I'm having a problem with my notebook (Windows XP). The LAN connection disappeared and, now, when I try to create a new LAN connection I get a message saying that these connections should automatically be detected so I cannot recreate a defaukt LAN connection.

Does anybody now how to recreate it?


----------



## spdabbs (Feb 23, 2007)

Check in the BIOS that onboard LAN is set to enabled, also check in Device Manager that the onboard NIC isn't disabled. If neither of those fix the issue, uninstall the NIC in device manager and reboot - that should reinstall the device.


----------



## DoubleHelix (Dec 10, 2004)

What are you connecting to? A modem? A router? Another computer?


----------



## lsantacana (Mar 14, 2007)

Hi,

Many thanks for your replies. Yesterday evening I checked both, the onboard LAN in BIOS and the NIC in the Device Manager and they are both enable. But still not detecting the LAN.
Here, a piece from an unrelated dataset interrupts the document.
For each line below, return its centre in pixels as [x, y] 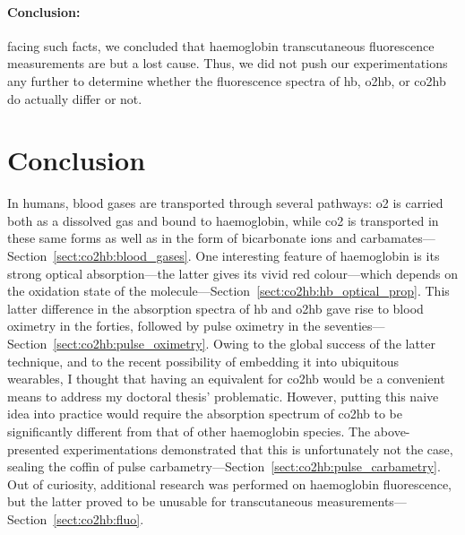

And regarding the other question, I'm trying to connect to a router.

Many thanks again,
Lorenzo


----------



## spdabbs (Feb 23, 2007)

By "Not detecting the LAN", do you mean that in Network Connections it's showing up as "Network Cable Unplugged"? If so, try a different port on the router to rule that out, then try a different ethernet cable. If you have a Realtek 8139 onboard NIC, you may also want to try going to its properties in Device Manager and altering the Link Speed to 100Full instead of Auto.


----------



## lsantacana (Mar 14, 2007)

Hi, spdabbs,

Sorry, probably I was not so clear on my explanation. By "not detecting the LAN" I mean that the LAN connection icon in Network connections has disappeared and I cannot created since it should be automatically created when detecting the device. So I guess the problem is related to not detecting the NIC in my laptop and, therefore, does not automatically create the LAN connection as part of the network connections. Unfortunatelly I cannot tell you what is the exact NIC I have since I don't have the laptop with me right now.

Many thanks again.


----------



## spdabbs (Feb 23, 2007)

It's very odd that the NIC is showing OK in Device Manager but not Network Connections. Try booting into Safe Mode with Networking and see if it shows up OK there.


----------



## lsantacana (Mar 14, 2007)

Ok, I will try and I'll let you know.

Many thanks


----------



## lsantacana (Mar 14, 2007)

Hi spdabbs,

I tried yesterday evening with that laptop by booting into Safe Mode with Networking but still no LAN connection is shown. Any other suggestion on what could be the problem?

Many thanks


----------



## spdabbs (Feb 23, 2007)

It's DEFINITELY in Device Manager - with no exclamation marks or anything in the icon?


----------



## DoubleHelix (Dec 10, 2004)

Did you try a different cable? 
A different port on the router? 
Do other computers connect fine to the router?


----------



## lsantacana (Mar 14, 2007)

Hi DoubleHelix,

Yes, I have another laptop that connects fine to the router.


----------



## DoubleHelix (Dec 10, 2004)

It connects fine using the same port and the same cable?


----------